___ DATA SHOWN ___

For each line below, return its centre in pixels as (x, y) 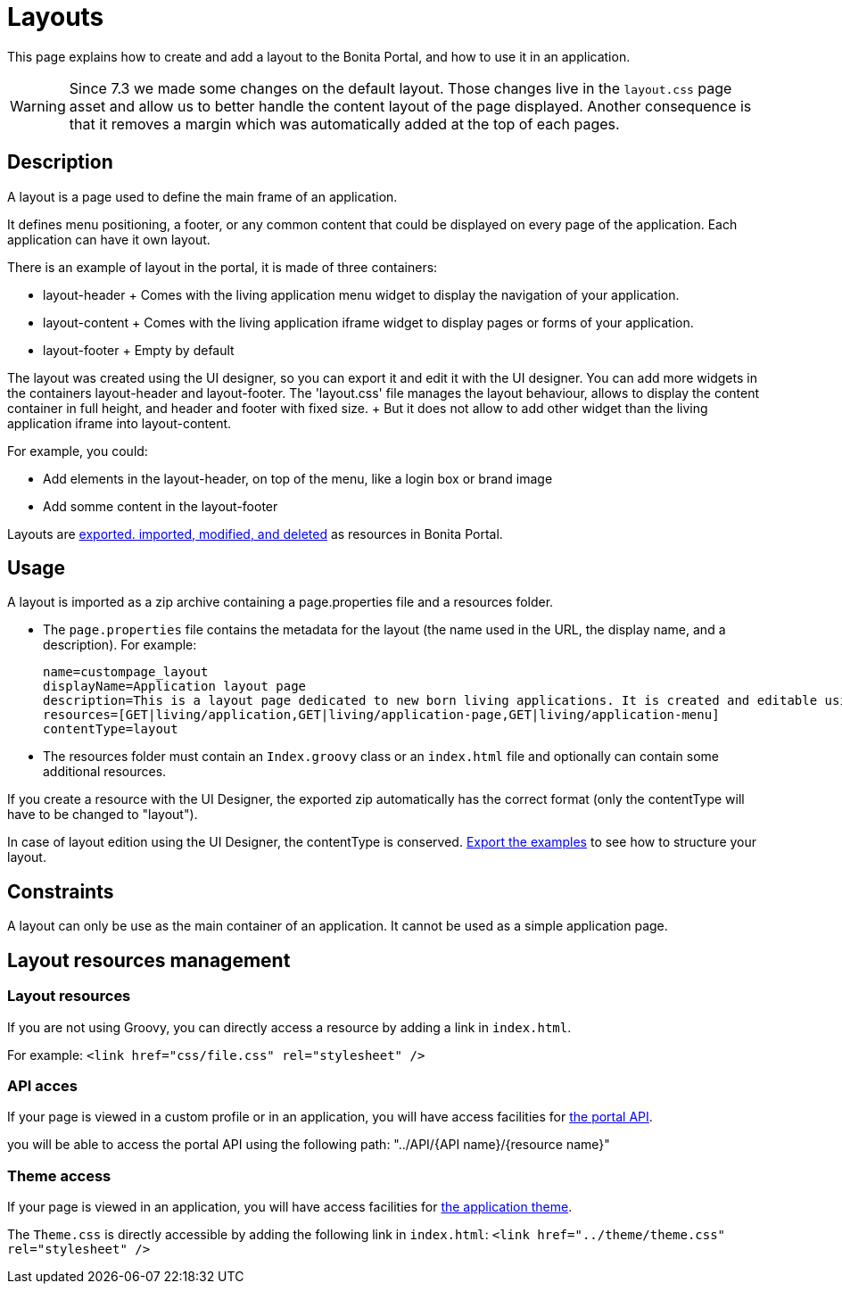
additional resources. (105, 772)
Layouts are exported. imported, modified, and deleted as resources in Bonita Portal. (255, 534)
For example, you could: (78, 451)
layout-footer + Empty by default (139, 350)
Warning (38, 106)
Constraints (61, 891)
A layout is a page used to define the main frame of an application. (202, 196)
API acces (42, 1085)
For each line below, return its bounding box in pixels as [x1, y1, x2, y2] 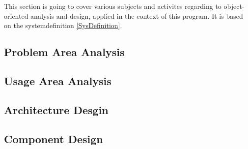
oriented [4, 10, 28, 21]
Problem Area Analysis [4, 44, 125, 60]
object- [223, 1, 245, 11]
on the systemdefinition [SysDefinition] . [4, 20, 122, 30]
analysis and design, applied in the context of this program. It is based [30, 10, 243, 21]
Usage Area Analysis [4, 73, 111, 88]
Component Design [4, 131, 103, 146]
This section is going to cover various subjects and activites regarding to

___

Exactness is what counts here: copy each entry as given and omit its pictures.

— OUTPUT OF THE EXERCISE —
For each line below, return its centre in pixels as (x, y) 
additional resources. (105, 772)
Layouts are exported. imported, modified, and deleted as resources in Bonita Portal. (255, 534)
For example, you could: (78, 451)
layout-footer + Empty by default (139, 350)
Warning (38, 106)
Constraints (61, 891)
A layout is a page used to define the main frame of an application. (202, 196)
API acces (42, 1085)
For each line below, return its bounding box in pixels as [x1, y1, x2, y2] 
oriented [4, 10, 28, 21]
Problem Area Analysis [4, 44, 125, 60]
object- [223, 1, 245, 11]
on the systemdefinition [SysDefinition] . [4, 20, 122, 30]
analysis and design, applied in the context of this program. It is based [30, 10, 243, 21]
Usage Area Analysis [4, 73, 111, 88]
Component Design [4, 131, 103, 146]
This section is going to cover various subjects and activites regarding to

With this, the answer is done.